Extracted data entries

______

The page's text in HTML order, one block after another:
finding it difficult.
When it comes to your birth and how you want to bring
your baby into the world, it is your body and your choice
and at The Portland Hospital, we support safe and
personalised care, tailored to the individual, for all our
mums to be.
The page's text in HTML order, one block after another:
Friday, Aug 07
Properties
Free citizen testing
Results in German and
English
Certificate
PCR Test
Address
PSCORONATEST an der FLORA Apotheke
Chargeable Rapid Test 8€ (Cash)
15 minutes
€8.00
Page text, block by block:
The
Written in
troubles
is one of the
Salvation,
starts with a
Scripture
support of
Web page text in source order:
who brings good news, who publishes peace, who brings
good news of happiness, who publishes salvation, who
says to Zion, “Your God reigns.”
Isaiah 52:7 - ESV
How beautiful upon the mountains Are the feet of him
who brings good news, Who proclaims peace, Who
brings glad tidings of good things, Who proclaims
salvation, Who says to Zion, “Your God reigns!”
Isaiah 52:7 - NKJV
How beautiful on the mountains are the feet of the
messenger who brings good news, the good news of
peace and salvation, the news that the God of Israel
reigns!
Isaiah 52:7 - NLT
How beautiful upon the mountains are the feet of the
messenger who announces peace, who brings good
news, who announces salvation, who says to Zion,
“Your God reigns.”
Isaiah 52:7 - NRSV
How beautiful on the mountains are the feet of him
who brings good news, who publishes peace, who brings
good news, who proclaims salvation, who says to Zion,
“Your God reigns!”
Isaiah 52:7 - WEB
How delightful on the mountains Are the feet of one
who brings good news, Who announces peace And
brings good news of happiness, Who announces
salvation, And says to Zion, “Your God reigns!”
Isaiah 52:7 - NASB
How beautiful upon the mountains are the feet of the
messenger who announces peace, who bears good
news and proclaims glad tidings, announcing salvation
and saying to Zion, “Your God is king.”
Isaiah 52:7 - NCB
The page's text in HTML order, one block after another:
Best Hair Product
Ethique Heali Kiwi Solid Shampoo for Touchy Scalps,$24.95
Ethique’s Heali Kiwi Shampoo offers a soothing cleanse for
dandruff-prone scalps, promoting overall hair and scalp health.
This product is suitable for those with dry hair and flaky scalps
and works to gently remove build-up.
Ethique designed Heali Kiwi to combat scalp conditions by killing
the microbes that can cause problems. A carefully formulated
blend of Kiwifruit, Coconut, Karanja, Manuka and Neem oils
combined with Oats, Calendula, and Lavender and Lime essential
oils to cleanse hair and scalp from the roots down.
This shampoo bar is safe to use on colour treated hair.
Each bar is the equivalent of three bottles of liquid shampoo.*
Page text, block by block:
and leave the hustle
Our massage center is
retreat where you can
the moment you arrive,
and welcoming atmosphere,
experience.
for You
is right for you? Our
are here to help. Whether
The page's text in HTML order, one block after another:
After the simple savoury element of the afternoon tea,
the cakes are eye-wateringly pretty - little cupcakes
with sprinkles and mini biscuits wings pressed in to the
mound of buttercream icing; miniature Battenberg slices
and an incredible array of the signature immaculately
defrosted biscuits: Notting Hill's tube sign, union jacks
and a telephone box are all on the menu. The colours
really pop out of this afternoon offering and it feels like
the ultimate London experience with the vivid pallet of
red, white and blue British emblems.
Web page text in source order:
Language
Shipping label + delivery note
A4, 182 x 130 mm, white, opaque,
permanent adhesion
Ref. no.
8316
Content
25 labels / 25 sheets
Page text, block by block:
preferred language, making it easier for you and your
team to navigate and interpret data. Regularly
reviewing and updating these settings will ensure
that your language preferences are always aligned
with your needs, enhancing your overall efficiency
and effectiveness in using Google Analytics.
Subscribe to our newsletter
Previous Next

______

Within the records, the lines containing the string "reigns" are to be counted and their number given without comment.

◆ Response below: 6